Even when oxygen is not in the corrosion system, oilfield corrosion is associated with deposition conditions. Iron sulfide or other solid particles can deposit on the steel surface and prevent corrosion inhibitors from accessing the surface. In some cases, these deposits can act as harbors for anaerobic bacteria which can also become involved in the corrosion process. Sulfate-reducing bacteria even produce their own environment beneath a biofilm that is safe from turbulence and flow velocities. As the biofilm grows, it forms an exoskeleton, which provides for sessile bacteria growth. Hydrogen sulfide is produced by the bacteria's metabolic processes and is released to the protected environment where it reacts with dissolved iron from the corrosion process to form iron sulfide. This combines with polysaccharides and other related molecules to form the cell walls with dead bacteria to produce a semi-permeable matrix we know as biofilm. Within the pores of these layers, its sulfate-reducing bacteria (SRB) grow and produce highly localized concentrations of H2S, accelerating the corrosion process and causing severe pitting. As the biofilm increases in volume, the ability to reach the bacteria with normal biocide treatment is reduced. Larger doses of biocide and longer contact time then produce only marginal performance, at best. This biofilm limits access to the metal by the filming corrosion inhibitor and the corrosion inhibition is further compromised.
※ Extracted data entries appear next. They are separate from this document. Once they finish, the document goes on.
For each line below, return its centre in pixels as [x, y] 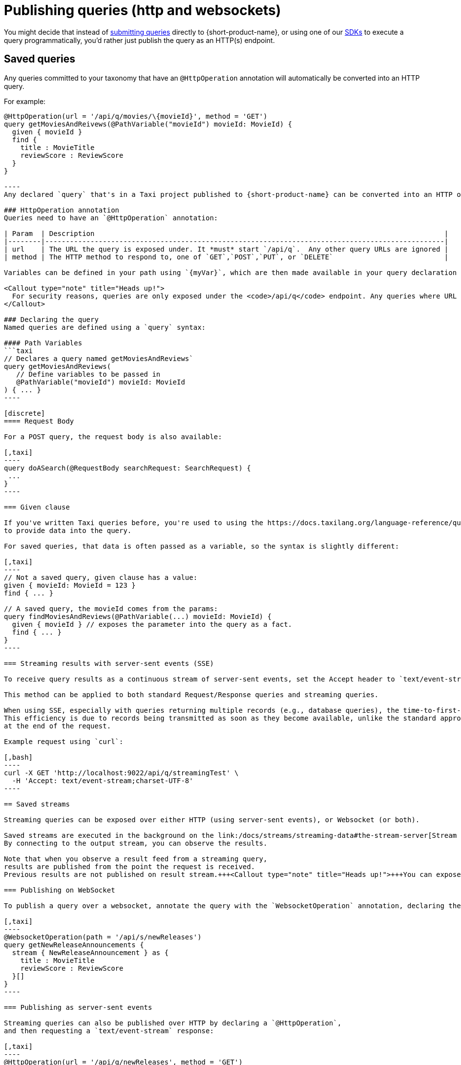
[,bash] [19, 757]
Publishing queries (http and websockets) [143, 10]
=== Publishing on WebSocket [60, 890]
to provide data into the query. [68, 530]
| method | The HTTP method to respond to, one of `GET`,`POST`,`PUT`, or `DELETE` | [226, 257]
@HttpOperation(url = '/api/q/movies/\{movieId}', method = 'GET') [136, 116]
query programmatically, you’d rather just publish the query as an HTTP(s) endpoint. [139, 40]
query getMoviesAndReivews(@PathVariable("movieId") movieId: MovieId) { [148, 124]
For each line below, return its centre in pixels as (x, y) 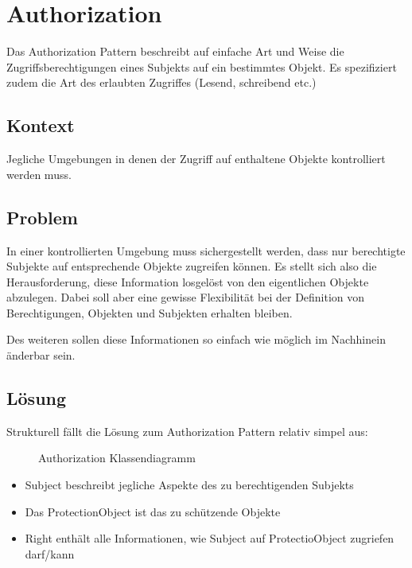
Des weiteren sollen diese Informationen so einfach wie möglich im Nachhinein (196, 339)
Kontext (41, 125)
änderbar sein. (41, 355)
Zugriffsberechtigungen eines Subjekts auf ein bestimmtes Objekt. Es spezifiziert (202, 66)
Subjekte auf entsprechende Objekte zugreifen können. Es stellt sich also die (192, 266)
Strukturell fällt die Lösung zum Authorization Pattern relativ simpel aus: (187, 431)
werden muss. (39, 174)
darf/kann (50, 553)
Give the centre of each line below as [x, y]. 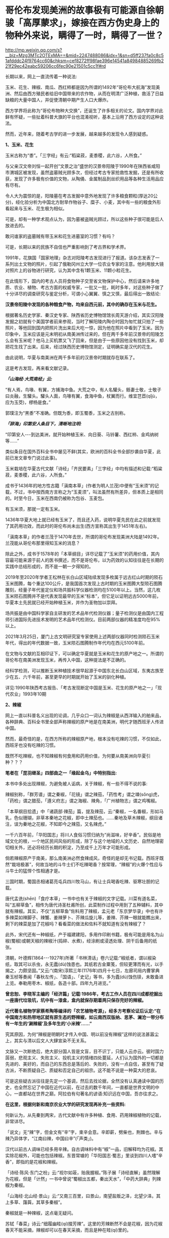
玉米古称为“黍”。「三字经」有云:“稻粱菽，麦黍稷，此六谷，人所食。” [74, 155]
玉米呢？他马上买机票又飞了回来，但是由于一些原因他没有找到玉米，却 [91, 340]
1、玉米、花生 [20, 144]
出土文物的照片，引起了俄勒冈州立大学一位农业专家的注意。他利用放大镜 [89, 264]
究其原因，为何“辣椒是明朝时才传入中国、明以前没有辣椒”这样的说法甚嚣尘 [82, 1034]
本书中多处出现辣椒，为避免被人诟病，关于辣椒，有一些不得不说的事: [76, 783]
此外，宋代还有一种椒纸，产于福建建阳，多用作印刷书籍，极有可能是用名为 [82, 934]
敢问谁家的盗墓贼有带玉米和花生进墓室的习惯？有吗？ [60, 236]
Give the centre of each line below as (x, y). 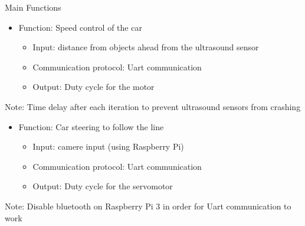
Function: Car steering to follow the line (91, 126)
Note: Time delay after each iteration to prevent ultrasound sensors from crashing (153, 106)
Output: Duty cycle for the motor (94, 87)
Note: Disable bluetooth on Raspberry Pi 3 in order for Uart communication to (148, 206)
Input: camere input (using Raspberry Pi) (108, 146)
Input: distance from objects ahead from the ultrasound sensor (146, 47)
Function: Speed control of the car (80, 27)
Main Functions (33, 7)
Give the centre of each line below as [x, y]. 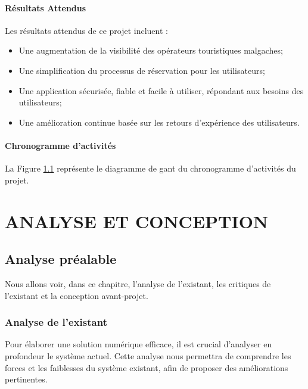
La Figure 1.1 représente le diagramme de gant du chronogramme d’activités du [150, 168]
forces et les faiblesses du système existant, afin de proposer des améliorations [147, 367]
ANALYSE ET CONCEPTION [137, 221]
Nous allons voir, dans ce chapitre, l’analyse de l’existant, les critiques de [138, 283]
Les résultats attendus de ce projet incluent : [86, 30]
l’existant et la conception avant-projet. [77, 295]
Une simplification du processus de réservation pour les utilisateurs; [142, 70]
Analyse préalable [61, 259]
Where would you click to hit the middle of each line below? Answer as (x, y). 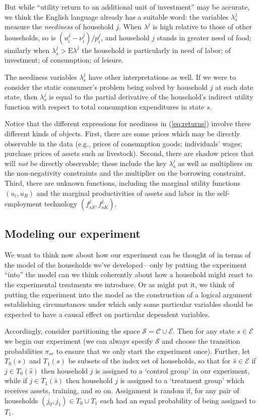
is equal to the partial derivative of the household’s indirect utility (151, 97)
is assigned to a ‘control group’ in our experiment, (173, 370)
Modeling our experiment (73, 233)
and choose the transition (201, 341)
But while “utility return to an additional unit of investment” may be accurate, (127, 7)
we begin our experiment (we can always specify (79, 341)
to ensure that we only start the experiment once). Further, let (153, 351)
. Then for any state (204, 331)
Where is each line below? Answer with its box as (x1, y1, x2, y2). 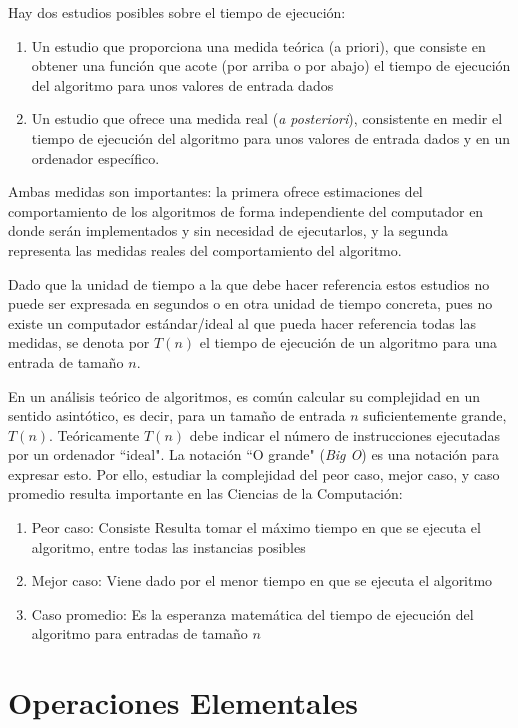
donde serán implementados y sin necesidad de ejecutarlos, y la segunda (8, 220, 448, 241)
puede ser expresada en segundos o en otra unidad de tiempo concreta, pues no (8, 293, 493, 314)
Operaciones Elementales (8, 682, 359, 723)
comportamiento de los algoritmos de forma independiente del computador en (8, 200, 484, 221)
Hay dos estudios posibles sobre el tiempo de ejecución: (8, 2, 346, 22)
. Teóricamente (49, 424, 140, 445)
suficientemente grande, (363, 405, 507, 426)
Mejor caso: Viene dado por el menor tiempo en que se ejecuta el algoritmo (31, 570, 493, 591)
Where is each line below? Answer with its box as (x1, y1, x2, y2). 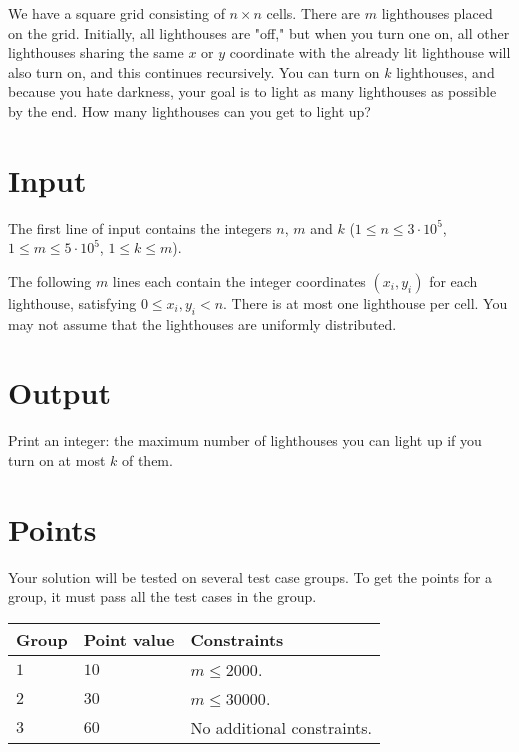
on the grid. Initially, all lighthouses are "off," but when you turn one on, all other (8, 22, 510, 43)
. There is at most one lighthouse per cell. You (223, 292, 508, 313)
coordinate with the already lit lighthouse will (229, 42, 511, 63)
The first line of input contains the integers (8, 217, 272, 238)
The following (8, 270, 92, 291)
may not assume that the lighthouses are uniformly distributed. (8, 313, 397, 334)
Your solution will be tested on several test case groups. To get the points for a (8, 566, 493, 587)
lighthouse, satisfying (8, 292, 137, 313)
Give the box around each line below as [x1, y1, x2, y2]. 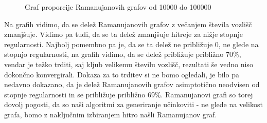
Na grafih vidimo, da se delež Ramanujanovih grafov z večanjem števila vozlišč [4, 18, 252, 29]
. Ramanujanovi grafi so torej [161, 89, 253, 99]
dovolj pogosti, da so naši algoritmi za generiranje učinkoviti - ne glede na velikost [4, 99, 263, 110]
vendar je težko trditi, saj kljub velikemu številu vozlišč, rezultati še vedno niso [4, 58, 253, 69]
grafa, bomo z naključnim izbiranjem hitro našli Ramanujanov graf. [4, 109, 217, 119]
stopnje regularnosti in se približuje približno [4, 89, 146, 99]
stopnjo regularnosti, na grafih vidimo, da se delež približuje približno [4, 49, 224, 59]
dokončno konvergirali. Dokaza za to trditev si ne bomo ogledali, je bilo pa [4, 69, 239, 79]

The presence of H2S and CO2 further enhances corrosion. Electrochemical polarization curves had been used to show the particular conditions responsible for ferrous metal corrosion when oxygen contacts both sour (H2S) and sweet (CO2) production fluids. A test method for sour corrosion is to suspend linear polarization probes in brine made up with ferric ions and sparged with hydrogen sulfide. After fully saturating with hydrogen sulfide, the sparge is changed to air at a low flow rate. This test duplicates the desired conditions in sour fluids because of the oxidizing power of ferric ions early in the test plus the further oxidizing power of oxygen from air later in the test. A test method for sweet fluids is to suspend linear polarization probes in a brine continuously sparged with a CO2/air mixed gas. Electrochemical polarization tests show that the particular gas ratio used gives a reasonable contribution of both CO2 and oxygen to the corrosion and inhibition mechanisms. Test results typically correlate with field experience for established inhibitors in both categories.
The ideal chemical treatment would keep the metal surfaces free of deposits and inhibit the metal from a corrosive environment. This approach would prevent corrosion by-products (oxides and sulfides) that form deposits and foul the system. Bacterial growth would be discouraged because bacteria could not find a holiday in the inhibitor film where they could adhere to the metal and find a safe place to multiply. The bacteria would remain as a sessile form and this would significantly reduce microbiologically induced corrosion. If bacteria were detected, an EPA registered biocide would effectively sterilize the system. Water quality could be improved, drag effect would be reduced and the need for biocide treatments would be significantly reduced. All of these factors translate into lower operating costs.
At least for the foregoing reasons, there exists a need for a composition and method of inhibiting corrosion of downhole equipment.